Cloudera recommends using a remote Hive metastore, especially for CDH 4.2 or higher. Because the remote metastore is recommended, Cloudera Manager treats the Hive Metastore Server as a required role for all Hive services. A remote metastore provides the following benefits:
- The Hive metastore database password and JDBC drivers do not need to be shared with every Hive client; only the Hive Metastore Server does. Sharing passwords with many hosts is a security issue.
- You can control activity on the Hive metastore database. To stop all activity on the database, stop the Hive Metastore Server. This makes it easy to back up and upgrade, which require all Hive activity to stop.
For information about configuring a remote Hive metastore database with Cloudera Manager, see Cloudera Manager and Managed Service Datastores. To configure high availability for the Hive metastore, see Configuring Apache Hive Metastore High Availability in CDH.
- HiveServer2 - Enables remote clients to run Hive queries, and supports a Thrift API tailored for JDBC and ODBC clients, Kerberos authentication, and multi-client concurrency. A CLI named Beeline is also included. See HiveServer2 documentation (CDH 4) or HiveServer2 documentation (CDH 5) for more information.
- WebHCat - HCatalog is a table and storage management layer for Hadoop that makes the same table information available to Hive, Pig, MapReduce, and Sqoop. Table definitions are maintained in the Hive metastore, which HCatalog requires. WebHCat allows you to access HCatalog using an HTTP (REST style) interface.
Hive Execution Engines
- Beeline - (Can be set per query) Run the set hive.execution.engine=engine command, where engine is either mr or spark. The default is
mr. For example:
set hive.execution.engine=spark;
To determine the current setting, runset hive.execution.engine;
- Cloudera Manager (Affects all queries, not recommended).
- Go to the Hive service.
- Click the Configuration tab.
- Search for "execution".
- Set the Default Execution Engine property to MapReduce or Spark. The default is MapReduce.
- Click Save Changes to commit the changes.
- Return to the Home page by clicking the Cloudera Manager logo.
- Click to invoke the cluster restart wizard.
- Click Restart Stale Services.
- Click Restart Now.
- Click Finish.
Use Cases for Hive
Because Hive is a petabyte-scale data warehouse system built on the Hadoop platform, it is a good choice for environments experiencing phenomenal growth in data volume.
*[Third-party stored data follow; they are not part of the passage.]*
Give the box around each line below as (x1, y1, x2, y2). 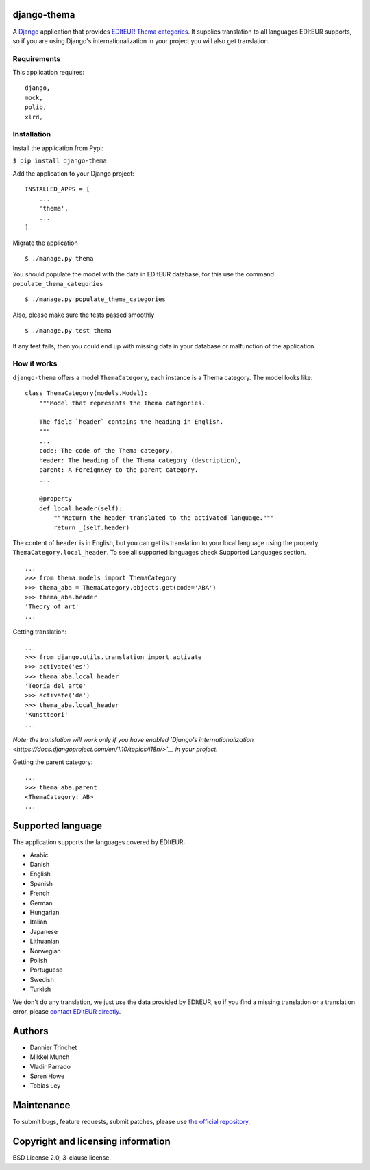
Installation (12, 130, 51, 139)
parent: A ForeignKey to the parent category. (38, 466, 199, 474)
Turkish (29, 985, 51, 994)
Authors (12, 1025, 49, 1037)
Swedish (29, 975, 54, 983)
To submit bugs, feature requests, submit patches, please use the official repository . (12, 1118, 251, 1126)
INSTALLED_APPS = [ (25, 185, 90, 193)
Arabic (29, 850, 49, 859)
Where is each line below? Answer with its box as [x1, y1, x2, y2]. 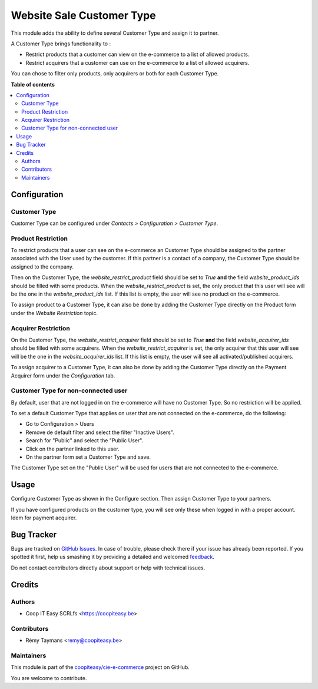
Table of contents [11, 81, 55, 88]
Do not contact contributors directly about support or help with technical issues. [11, 564, 206, 571]
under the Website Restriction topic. [11, 309, 98, 316]
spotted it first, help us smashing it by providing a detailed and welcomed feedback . [11, 554, 215, 561]
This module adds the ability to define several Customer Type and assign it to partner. [11, 29, 219, 37]
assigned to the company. [11, 263, 74, 270]
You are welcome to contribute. [11, 674, 87, 681]
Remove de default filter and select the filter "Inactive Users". [25, 429, 174, 436]
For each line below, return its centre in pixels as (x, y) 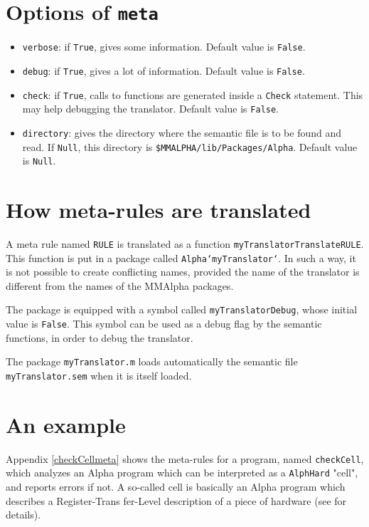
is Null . (39, 161)
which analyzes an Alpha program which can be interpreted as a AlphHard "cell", (182, 473)
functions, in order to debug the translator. (100, 337)
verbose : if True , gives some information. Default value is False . (164, 47)
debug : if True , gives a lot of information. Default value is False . (164, 70)
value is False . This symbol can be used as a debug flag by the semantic (164, 324)
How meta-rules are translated (159, 210)
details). (23, 515)
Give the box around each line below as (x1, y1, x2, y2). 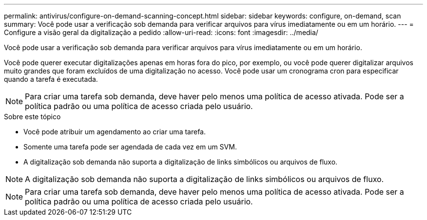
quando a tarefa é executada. (4, 75, 98, 83)
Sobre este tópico (4, 112, 61, 121)
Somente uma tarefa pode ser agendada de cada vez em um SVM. (23, 143, 237, 151)
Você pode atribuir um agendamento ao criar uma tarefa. (23, 128, 206, 136)
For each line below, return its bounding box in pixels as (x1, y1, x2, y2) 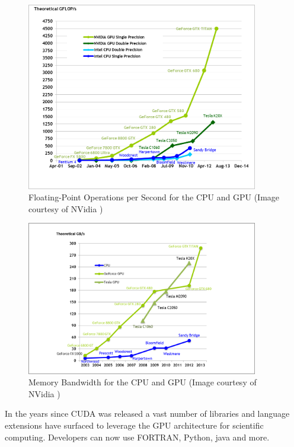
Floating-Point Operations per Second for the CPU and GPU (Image (28, 191, 280, 203)
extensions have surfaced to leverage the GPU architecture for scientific (5, 419, 264, 431)
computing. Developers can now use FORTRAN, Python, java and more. (5, 430, 270, 443)
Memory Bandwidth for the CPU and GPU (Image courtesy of (28, 376, 257, 388)
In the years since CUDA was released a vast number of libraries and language (5, 407, 290, 420)
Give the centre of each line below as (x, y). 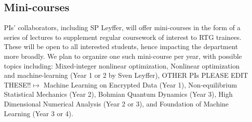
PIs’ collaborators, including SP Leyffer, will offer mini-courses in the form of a (122, 27)
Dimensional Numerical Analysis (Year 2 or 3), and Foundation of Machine (116, 103)
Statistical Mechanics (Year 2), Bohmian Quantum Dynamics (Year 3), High (118, 94)
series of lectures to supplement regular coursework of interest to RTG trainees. (123, 37)
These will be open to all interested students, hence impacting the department (121, 46)
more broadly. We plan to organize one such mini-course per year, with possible (123, 56)
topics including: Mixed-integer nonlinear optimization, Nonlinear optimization (122, 65)
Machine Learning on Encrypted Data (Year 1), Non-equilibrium (140, 84)
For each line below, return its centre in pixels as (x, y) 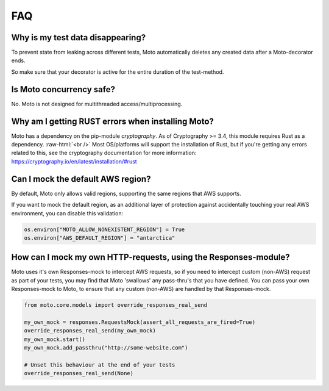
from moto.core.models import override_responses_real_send (116, 305)
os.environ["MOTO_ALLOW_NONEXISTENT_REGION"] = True (104, 229)
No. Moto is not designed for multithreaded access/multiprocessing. (97, 104)
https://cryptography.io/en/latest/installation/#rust (74, 161)
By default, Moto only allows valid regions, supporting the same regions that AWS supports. (126, 193)
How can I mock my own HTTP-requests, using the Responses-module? (151, 257)
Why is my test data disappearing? (79, 38)
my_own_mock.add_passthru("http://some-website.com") (106, 348)
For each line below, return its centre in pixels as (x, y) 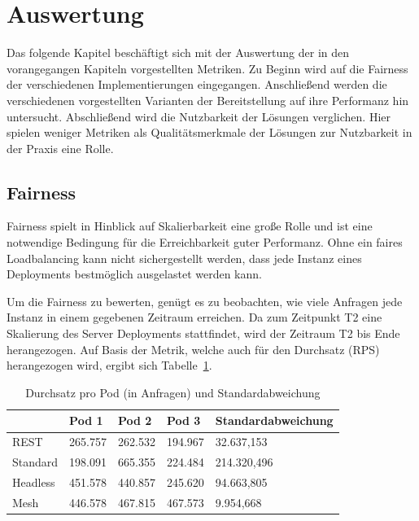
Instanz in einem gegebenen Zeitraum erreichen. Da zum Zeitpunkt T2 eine (194, 317)
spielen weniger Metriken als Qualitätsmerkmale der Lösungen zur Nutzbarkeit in (209, 132)
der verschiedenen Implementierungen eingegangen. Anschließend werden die (197, 84)
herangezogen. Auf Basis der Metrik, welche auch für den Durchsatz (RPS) (193, 349)
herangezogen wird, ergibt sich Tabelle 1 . (109, 365)
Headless (34, 482)
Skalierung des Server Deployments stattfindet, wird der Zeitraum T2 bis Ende (203, 333)
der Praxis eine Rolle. (60, 148)
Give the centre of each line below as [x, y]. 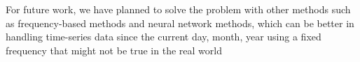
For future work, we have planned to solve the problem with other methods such [178, 9]
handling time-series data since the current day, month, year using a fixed [164, 37]
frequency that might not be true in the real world [114, 50]
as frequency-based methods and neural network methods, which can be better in [180, 23]
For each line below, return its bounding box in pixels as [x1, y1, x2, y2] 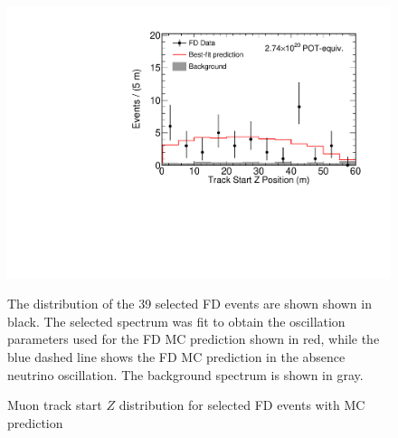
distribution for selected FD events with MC [118, 395, 365, 414]
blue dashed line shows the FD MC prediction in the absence [7, 348, 346, 367]
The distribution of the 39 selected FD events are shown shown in [7, 294, 372, 313]
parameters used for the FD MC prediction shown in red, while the [7, 329, 380, 348]
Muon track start [7, 395, 102, 414]
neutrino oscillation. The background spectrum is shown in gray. [7, 365, 364, 384]
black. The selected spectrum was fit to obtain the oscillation [7, 311, 346, 330]
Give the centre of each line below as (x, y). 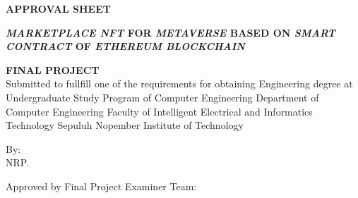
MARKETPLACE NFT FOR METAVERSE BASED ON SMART (171, 32)
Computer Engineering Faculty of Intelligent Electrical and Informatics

The underlying MapReduce interface with HDFS is hard to program directly, but Hive provides an SQL interface, making it possible to use existing programming skills to perform data preparation.
Hive on MapReduce or Spark is best-suited for batch data preparation or ETL:
-
You must run scheduled batch jobs with very large ETL sorts with joins to prepare data for Hadoop. Most data served to BI users in Impala is prepared by ETL developers using Hive.
-
You run data transfer or conversion jobs that take many hours. With Hive, if a problem occurs partway through such a job, it recovers and continues.
-
You receive or provide data in diverse formats, where the Hive SerDes and variety of UDFs make it convenient to ingest and convert the data. Typically, the final stage of the ETL process with Hive might be to a high-performance, widely supported format such as Parquet.